**PROBLEM REQUIREMENTS:** Each record should be retyped word for word.

**DATA LISTING:**
========
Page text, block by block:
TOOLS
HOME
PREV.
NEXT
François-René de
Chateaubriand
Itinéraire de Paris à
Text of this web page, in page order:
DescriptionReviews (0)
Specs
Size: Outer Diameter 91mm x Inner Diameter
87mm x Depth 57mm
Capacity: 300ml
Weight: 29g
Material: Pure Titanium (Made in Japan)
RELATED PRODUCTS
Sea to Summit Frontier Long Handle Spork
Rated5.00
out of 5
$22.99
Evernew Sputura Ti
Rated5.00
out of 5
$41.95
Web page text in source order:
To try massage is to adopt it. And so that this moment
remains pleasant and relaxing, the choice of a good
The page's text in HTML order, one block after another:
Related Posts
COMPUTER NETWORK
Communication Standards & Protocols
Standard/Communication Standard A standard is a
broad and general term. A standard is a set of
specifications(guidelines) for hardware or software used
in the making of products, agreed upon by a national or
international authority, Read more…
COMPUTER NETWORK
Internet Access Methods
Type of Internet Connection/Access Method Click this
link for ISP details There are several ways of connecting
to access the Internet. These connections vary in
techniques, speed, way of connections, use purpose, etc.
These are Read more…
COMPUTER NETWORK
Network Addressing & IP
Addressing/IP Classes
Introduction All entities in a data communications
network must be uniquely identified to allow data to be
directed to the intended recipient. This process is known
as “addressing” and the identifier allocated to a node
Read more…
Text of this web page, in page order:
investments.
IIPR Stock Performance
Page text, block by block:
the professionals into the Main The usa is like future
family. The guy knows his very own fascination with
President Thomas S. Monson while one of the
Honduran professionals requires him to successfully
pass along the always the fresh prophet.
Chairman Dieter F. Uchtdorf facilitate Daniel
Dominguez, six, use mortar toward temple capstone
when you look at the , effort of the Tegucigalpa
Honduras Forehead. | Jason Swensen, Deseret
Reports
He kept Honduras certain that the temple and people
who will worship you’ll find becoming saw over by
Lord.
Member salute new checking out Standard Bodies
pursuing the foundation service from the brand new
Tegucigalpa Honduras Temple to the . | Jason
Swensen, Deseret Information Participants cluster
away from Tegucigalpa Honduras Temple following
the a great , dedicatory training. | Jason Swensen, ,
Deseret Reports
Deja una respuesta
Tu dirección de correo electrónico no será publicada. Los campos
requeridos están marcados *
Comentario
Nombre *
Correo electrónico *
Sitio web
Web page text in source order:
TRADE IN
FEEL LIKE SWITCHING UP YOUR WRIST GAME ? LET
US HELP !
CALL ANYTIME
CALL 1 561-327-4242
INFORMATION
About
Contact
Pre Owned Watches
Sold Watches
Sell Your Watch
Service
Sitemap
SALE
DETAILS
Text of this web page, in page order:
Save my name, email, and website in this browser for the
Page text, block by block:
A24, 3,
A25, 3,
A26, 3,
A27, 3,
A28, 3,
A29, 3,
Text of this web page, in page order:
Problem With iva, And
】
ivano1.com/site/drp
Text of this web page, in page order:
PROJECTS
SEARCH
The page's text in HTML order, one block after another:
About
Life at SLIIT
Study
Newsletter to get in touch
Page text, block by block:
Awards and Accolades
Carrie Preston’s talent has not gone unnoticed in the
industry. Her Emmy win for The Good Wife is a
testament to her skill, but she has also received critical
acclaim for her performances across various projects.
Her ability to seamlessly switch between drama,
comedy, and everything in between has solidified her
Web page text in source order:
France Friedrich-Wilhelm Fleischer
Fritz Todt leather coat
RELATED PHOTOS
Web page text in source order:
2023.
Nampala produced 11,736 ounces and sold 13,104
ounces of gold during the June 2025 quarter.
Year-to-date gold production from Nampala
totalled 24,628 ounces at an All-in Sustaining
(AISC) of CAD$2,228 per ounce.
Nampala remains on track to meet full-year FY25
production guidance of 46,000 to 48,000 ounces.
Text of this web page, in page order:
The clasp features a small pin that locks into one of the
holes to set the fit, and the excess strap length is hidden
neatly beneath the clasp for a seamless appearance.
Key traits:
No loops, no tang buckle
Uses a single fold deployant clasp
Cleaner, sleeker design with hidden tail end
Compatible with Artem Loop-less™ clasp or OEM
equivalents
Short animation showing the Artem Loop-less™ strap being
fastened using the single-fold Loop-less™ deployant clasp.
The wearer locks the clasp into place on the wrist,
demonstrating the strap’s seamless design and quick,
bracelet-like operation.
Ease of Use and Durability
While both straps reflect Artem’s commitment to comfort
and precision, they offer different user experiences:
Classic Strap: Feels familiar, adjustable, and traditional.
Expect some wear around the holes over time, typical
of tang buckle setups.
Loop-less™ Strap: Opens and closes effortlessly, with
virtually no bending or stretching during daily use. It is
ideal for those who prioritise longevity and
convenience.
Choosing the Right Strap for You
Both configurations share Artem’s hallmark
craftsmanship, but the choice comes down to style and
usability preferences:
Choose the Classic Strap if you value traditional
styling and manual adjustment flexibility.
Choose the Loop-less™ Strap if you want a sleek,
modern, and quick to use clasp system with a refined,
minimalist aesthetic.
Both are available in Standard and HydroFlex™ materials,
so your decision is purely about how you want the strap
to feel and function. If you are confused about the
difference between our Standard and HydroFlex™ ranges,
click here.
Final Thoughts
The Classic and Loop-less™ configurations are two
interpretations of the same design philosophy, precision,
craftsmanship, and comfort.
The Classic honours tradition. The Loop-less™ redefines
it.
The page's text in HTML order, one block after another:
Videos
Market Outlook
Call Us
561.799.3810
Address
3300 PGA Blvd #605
========
**THE COMPLETED TASK:**
Page text, block by block:
TOOLS
HOME
PREV.
NEXT
François-René de
Chateaubriand
Itinéraire de Paris à
Text of this web page, in page order:
DescriptionReviews (0)
Specs
Size: Outer Diameter 91mm x Inner Diameter
87mm x Depth 57mm
Capacity: 300ml
Weight: 29g
Material: Pure Titanium (Made in Japan)
RELATED PRODUCTS
Sea to Summit Frontier Long Handle Spork
Rated5.00
out of 5
$22.99
Evernew Sputura Ti
Rated5.00
out of 5
$41.95
Web page text in source order:
To try massage is to adopt it. And so that this moment
remains pleasant and relaxing, the choice of a good
The page's text in HTML order, one block after another:
Related Posts
COMPUTER NETWORK
Communication Standards & Protocols
Standard/Communication Standard A standard is a
broad and general term. A standard is a set of
specifications(guidelines) for hardware or software used
in the making of products, agreed upon by a national or
international authority, Read more…
COMPUTER NETWORK
Internet Access Methods
Type of Internet Connection/Access Method Click this
link for ISP details There are several ways of connecting
to access the Internet. These connections vary in
techniques, speed, way of connections, use purpose, etc.
These are Read more…
COMPUTER NETWORK
Network Addressing & IP
Addressing/IP Classes
Introduction All entities in a data communications
network must be uniquely identified to allow data to be
directed to the intended recipient. This process is known
as “addressing” and the identifier allocated to a node
Read more…
Text of this web page, in page order:
investments.
IIPR Stock Performance
Page text, block by block:
the professionals into the Main The usa is like future
family. The guy knows his very own fascination with
President Thomas S. Monson while one of the
Honduran professionals requires him to successfully
pass along the always the fresh prophet.
Chairman Dieter F. Uchtdorf facilitate Daniel
Dominguez, six, use mortar toward temple capstone
when you look at the , effort of the Tegucigalpa
Honduras Forehead. | Jason Swensen, Deseret
Reports
He kept Honduras certain that the temple and people
who will worship you’ll find becoming saw over by
Lord.
Member salute new checking out Standard Bodies
pursuing the foundation service from the brand new
Tegucigalpa Honduras Temple to the . | Jason
Swensen, Deseret Information Participants cluster
away from Tegucigalpa Honduras Temple following
the a great , dedicatory training. | Jason Swensen, ,
Deseret Reports
Deja una respuesta
Tu dirección de correo electrónico no será publicada. Los campos
requeridos están marcados *
Comentario
Nombre *
Correo electrónico *
Sitio web
Web page text in source order:
TRADE IN
FEEL LIKE SWITCHING UP YOUR WRIST GAME ? LET
US HELP !
CALL ANYTIME
CALL 1 561-327-4242
INFORMATION
About
Contact
Pre Owned Watches
Sold Watches
Sell Your Watch
Service
Sitemap
SALE
DETAILS
Text of this web page, in page order:
Save my name, email, and website in this browser for the
Page text, block by block:
A24, 3,
A25, 3,
A26, 3,
A27, 3,
A28, 3,
A29, 3,
Text of this web page, in page order:
Problem With iva, And
】
ivano1.com/site/drp
Text of this web page, in page order:
PROJECTS
SEARCH
The page's text in HTML order, one block after another:
About
Life at SLIIT
Study
Newsletter to get in touch
Page text, block by block:
Awards and Accolades
Carrie Preston’s talent has not gone unnoticed in the
industry. Her Emmy win for The Good Wife is a
testament to her skill, but she has also received critical
acclaim for her performances across various projects.
Her ability to seamlessly switch between drama,
comedy, and everything in between has solidified her
Web page text in source order:
France Friedrich-Wilhelm Fleischer
Fritz Todt leather coat
RELATED PHOTOS
Web page text in source order:
2023.
Nampala produced 11,736 ounces and sold 13,104
ounces of gold during the June 2025 quarter.
Year-to-date gold production from Nampala
totalled 24,628 ounces at an All-in Sustaining
(AISC) of CAD$2,228 per ounce.
Nampala remains on track to meet full-year FY25
production guidance of 46,000 to 48,000 ounces.
Text of this web page, in page order:
The clasp features a small pin that locks into one of the
holes to set the fit, and the excess strap length is hidden
neatly beneath the clasp for a seamless appearance.
Key traits:
No loops, no tang buckle
Uses a single fold deployant clasp
Cleaner, sleeker design with hidden tail end
Compatible with Artem Loop-less™ clasp or OEM
equivalents
Short animation showing the Artem Loop-less™ strap being
fastened using the single-fold Loop-less™ deployant clasp.
The wearer locks the clasp into place on the wrist,
demonstrating the strap’s seamless design and quick,
bracelet-like operation.
Ease of Use and Durability
While both straps reflect Artem’s commitment to comfort
and precision, they offer different user experiences:
Classic Strap: Feels familiar, adjustable, and traditional.
Expect some wear around the holes over time, typical
of tang buckle setups.
Loop-less™ Strap: Opens and closes effortlessly, with
virtually no bending or stretching during daily use. It is
ideal for those who prioritise longevity and
convenience.
Choosing the Right Strap for You
Both configurations share Artem’s hallmark
craftsmanship, but the choice comes down to style and
usability preferences:
Choose the Classic Strap if you value traditional
styling and manual adjustment flexibility.
Choose the Loop-less™ Strap if you want a sleek,
modern, and quick to use clasp system with a refined,
minimalist aesthetic.
Both are available in Standard and HydroFlex™ materials,
so your decision is purely about how you want the strap
to feel and function. If you are confused about the
difference between our Standard and HydroFlex™ ranges,
click here.
Final Thoughts
The Classic and Loop-less™ configurations are two
interpretations of the same design philosophy, precision,
craftsmanship, and comfort.
The Classic honours tradition. The Loop-less™ redefines
it.
The page's text in HTML order, one block after another:
Videos
Market Outlook
Call Us
561.799.3810
Address
3300 PGA Blvd #605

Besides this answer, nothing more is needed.